» Input material
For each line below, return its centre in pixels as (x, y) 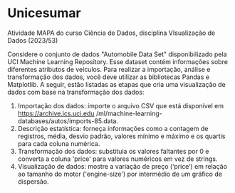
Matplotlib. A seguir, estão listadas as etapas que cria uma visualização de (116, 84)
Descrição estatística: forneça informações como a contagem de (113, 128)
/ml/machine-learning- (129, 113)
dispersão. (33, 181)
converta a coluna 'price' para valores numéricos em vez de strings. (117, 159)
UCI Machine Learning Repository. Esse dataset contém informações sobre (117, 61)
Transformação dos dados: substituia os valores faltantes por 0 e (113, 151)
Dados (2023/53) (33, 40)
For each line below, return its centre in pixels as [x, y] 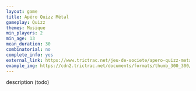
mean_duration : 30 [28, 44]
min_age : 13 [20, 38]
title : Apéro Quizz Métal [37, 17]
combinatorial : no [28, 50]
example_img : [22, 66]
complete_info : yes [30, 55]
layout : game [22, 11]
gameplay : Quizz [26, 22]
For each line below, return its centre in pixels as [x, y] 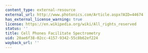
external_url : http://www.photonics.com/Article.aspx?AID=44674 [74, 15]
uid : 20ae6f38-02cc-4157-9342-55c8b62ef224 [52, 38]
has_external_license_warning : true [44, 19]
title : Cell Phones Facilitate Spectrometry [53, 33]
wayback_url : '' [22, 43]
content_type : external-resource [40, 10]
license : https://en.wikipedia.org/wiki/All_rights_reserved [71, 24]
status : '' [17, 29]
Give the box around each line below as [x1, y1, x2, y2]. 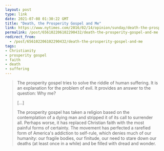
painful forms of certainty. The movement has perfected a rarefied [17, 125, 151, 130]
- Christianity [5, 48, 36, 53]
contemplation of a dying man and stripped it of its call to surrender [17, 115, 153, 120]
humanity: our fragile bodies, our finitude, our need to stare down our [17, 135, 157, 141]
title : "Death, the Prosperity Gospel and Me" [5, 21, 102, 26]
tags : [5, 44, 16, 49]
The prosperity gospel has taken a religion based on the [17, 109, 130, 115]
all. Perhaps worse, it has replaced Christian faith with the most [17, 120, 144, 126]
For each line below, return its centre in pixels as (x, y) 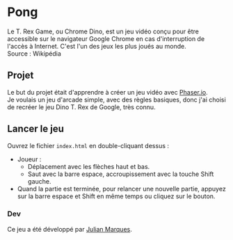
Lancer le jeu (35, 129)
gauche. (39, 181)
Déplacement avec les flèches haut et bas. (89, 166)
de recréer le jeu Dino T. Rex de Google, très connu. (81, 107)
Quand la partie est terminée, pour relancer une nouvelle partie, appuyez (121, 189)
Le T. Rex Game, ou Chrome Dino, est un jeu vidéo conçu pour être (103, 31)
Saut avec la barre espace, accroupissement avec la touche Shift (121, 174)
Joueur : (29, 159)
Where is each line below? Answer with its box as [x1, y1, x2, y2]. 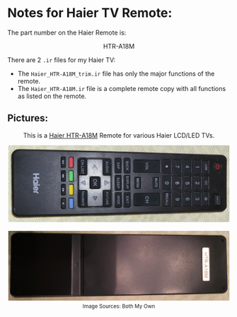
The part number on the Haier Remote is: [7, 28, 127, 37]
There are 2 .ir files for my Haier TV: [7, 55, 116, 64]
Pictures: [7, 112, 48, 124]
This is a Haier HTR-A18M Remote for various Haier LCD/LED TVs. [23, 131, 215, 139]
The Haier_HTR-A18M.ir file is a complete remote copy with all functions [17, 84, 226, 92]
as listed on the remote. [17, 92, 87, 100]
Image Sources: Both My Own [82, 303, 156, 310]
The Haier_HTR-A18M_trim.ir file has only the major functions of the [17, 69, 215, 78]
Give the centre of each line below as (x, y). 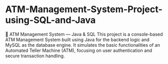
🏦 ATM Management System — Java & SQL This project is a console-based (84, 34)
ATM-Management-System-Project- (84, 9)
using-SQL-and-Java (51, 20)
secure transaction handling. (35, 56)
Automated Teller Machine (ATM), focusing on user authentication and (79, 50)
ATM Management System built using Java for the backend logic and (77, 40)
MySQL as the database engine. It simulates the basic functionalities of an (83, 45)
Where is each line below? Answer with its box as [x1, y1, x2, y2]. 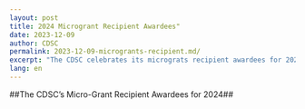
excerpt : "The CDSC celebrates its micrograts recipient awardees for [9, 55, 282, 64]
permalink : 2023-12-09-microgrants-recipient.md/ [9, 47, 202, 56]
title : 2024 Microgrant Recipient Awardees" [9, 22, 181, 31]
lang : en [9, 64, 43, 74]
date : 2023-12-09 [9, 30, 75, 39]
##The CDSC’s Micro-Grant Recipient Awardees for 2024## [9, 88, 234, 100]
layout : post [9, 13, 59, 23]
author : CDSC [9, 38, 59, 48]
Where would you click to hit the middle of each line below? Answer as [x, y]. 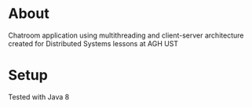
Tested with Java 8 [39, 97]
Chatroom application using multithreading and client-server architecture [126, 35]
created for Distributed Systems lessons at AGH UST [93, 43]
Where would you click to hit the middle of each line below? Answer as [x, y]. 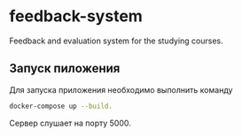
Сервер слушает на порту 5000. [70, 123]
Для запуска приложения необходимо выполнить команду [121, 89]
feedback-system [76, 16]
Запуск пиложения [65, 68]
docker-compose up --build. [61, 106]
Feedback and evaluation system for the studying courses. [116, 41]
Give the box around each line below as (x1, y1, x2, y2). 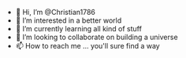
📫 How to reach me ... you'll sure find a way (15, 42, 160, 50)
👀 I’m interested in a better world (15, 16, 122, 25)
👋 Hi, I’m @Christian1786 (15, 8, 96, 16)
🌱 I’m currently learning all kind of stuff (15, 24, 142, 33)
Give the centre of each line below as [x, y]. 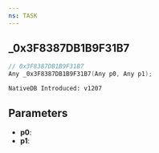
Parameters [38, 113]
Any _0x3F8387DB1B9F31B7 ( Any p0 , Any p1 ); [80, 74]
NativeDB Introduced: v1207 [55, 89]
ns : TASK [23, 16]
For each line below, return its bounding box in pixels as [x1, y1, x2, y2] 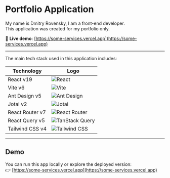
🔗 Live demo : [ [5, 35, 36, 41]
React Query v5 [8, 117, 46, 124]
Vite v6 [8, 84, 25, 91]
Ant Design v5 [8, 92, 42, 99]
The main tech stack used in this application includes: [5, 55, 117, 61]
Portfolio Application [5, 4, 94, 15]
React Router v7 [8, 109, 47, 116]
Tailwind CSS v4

* * *

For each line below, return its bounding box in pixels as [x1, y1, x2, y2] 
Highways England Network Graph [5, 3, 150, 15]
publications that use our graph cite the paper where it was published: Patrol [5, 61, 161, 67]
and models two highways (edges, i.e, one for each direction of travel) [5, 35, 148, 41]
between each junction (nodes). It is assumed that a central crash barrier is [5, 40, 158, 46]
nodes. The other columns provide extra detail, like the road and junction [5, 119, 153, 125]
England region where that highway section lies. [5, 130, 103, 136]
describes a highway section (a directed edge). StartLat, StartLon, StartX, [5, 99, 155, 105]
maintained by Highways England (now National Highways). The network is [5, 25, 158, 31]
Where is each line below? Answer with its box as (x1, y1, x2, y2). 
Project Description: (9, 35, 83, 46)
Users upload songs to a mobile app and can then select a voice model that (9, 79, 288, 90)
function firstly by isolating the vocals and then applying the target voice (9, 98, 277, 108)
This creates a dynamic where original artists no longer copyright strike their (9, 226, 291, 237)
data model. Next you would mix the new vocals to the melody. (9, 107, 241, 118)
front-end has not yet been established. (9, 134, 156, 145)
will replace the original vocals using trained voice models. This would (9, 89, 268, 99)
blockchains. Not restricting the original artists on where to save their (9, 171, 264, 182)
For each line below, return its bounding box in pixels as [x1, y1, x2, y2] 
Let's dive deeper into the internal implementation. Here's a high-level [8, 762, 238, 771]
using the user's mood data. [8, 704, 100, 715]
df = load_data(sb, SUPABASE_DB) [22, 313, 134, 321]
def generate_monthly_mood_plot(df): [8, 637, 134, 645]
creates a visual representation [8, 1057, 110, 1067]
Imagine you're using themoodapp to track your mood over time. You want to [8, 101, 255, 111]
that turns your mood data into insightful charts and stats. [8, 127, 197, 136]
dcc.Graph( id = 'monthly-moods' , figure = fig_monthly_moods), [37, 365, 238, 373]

» Exercise prompt
Using the records above, list each line that includes "CDSC".

» Answer section
excerpt : "The CDSC celebrates its micrograts recipient awardees for [9, 55, 282, 64]
##The CDSC’s Micro-Grant Recipient Awardees for 2024## [9, 88, 234, 100]
author : CDSC [9, 38, 59, 48]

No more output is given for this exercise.